EXERCISE INSTRUCTIONS: Retype only the lines below from the one with "VLVautoparts.com spécialiste pieces" to the one with "acceslibre a pour", inclusive, skipping every image.
* * * * * * *
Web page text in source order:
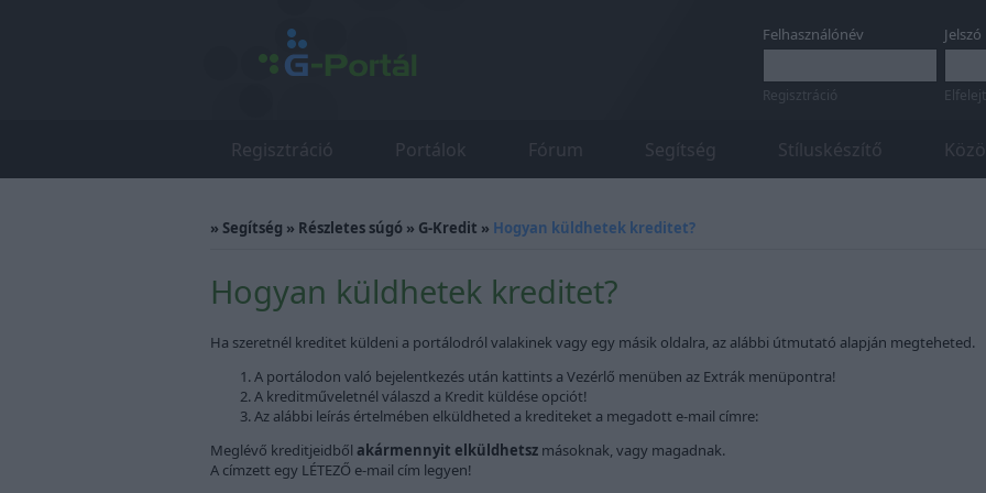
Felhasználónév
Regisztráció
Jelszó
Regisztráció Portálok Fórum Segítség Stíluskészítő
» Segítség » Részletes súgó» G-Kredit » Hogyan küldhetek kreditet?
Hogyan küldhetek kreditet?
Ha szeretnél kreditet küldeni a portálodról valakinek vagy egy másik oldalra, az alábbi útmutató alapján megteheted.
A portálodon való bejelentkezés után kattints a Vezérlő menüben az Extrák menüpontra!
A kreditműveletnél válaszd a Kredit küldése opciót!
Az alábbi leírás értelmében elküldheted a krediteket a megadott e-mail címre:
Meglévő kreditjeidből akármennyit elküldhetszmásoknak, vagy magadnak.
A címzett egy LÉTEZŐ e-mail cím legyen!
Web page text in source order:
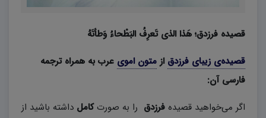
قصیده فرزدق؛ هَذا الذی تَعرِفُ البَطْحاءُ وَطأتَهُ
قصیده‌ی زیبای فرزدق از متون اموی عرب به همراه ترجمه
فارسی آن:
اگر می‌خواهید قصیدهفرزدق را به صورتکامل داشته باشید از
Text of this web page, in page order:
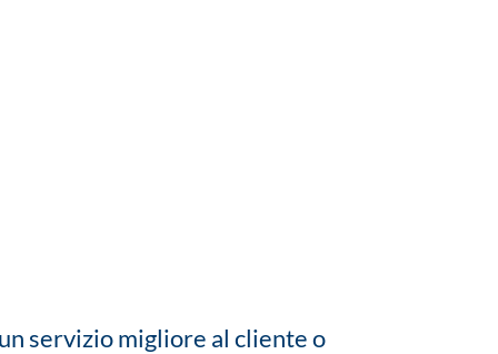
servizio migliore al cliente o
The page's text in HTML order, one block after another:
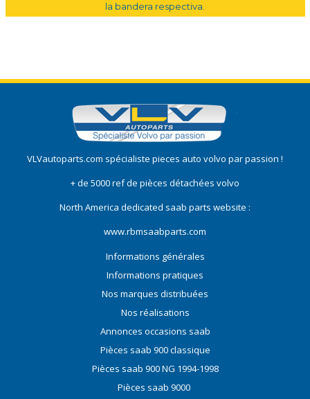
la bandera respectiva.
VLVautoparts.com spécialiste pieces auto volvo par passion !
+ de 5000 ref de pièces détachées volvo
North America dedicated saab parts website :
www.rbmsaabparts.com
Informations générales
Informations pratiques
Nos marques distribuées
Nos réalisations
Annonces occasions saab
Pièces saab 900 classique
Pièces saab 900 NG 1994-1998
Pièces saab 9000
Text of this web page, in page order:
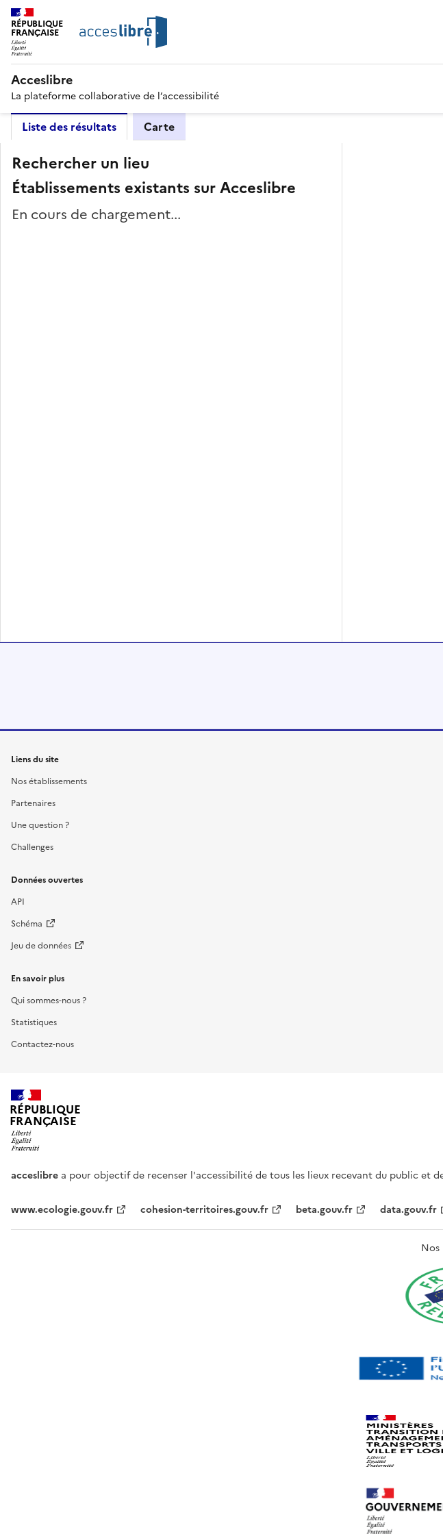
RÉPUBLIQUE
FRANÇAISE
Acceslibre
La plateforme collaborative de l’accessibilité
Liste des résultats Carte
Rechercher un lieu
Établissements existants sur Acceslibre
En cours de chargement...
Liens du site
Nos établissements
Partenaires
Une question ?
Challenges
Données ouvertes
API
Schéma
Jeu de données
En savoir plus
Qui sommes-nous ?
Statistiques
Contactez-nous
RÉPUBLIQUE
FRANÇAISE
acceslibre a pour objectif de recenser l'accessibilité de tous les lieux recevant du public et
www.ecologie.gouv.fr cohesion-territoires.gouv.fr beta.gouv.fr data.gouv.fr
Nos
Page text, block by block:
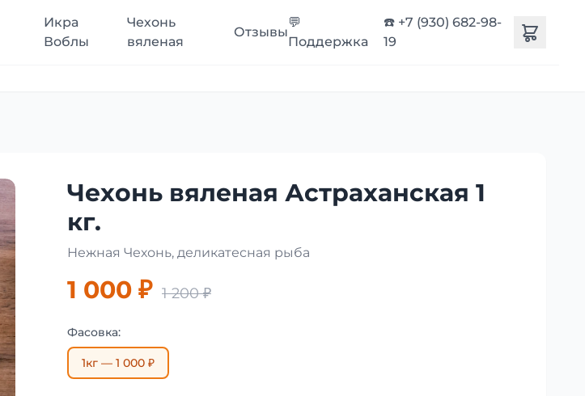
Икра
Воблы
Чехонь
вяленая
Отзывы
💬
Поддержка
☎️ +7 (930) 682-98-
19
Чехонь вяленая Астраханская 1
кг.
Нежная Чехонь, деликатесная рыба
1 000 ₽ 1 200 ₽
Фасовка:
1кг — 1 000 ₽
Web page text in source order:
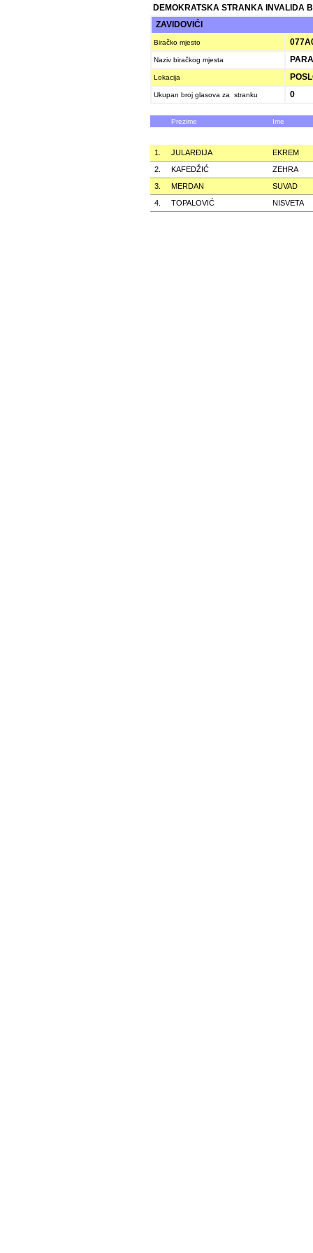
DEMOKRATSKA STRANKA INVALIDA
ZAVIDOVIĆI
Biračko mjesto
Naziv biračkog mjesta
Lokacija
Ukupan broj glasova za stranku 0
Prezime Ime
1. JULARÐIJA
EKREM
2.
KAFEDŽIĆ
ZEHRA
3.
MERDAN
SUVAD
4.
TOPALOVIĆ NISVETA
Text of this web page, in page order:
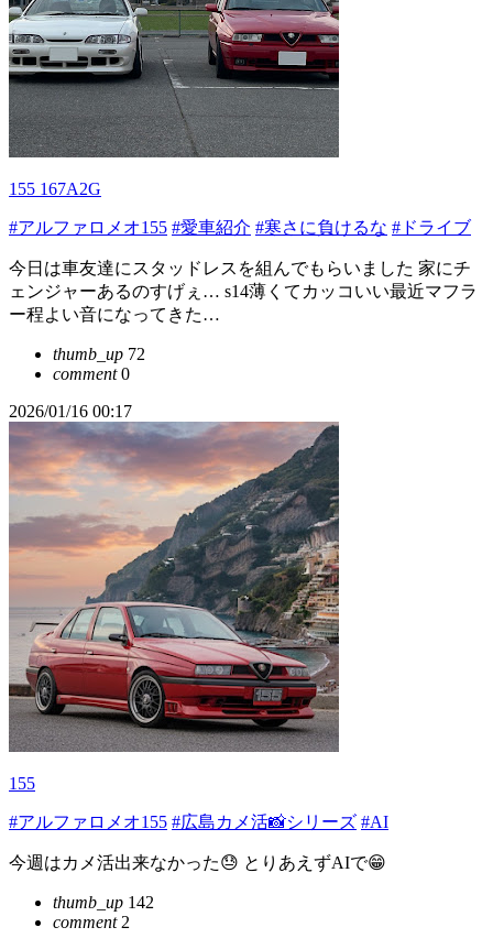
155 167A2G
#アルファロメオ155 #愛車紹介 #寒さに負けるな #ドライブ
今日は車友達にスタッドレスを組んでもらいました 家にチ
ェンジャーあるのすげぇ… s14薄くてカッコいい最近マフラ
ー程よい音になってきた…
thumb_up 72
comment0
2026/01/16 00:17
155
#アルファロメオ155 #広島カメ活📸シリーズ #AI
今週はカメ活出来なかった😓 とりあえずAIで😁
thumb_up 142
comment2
* * * * * * *
WRITTEN ANSWER:
VLVautoparts.com spécialiste pieces auto volvo par passion !
+ de 5000 ref de pièces détachées volvo
North America dedicated saab parts website :
www.rbmsaabparts.com
Informations générales
Informations pratiques
Nos marques distribuées
Nos réalisations
Annonces occasions saab
Pièces saab 900 classique
Pièces saab 900 NG 1994-1998
Pièces saab 9000
Text of this web page, in page order:
RÉPUBLIQUE
FRANÇAISE
Acceslibre
La plateforme collaborative de l’accessibilité
Liste des résultats Carte
Rechercher un lieu
Établissements existants sur Acceslibre
En cours de chargement...
Liens du site
Nos établissements
Partenaires
Une question ?
Challenges
Données ouvertes
API
Schéma
Jeu de données
En savoir plus
Qui sommes-nous ?
Statistiques
Contactez-nous
RÉPUBLIQUE
FRANÇAISE
acceslibre a pour objectif de recenser l'accessibilité de tous les lieux recevant du public et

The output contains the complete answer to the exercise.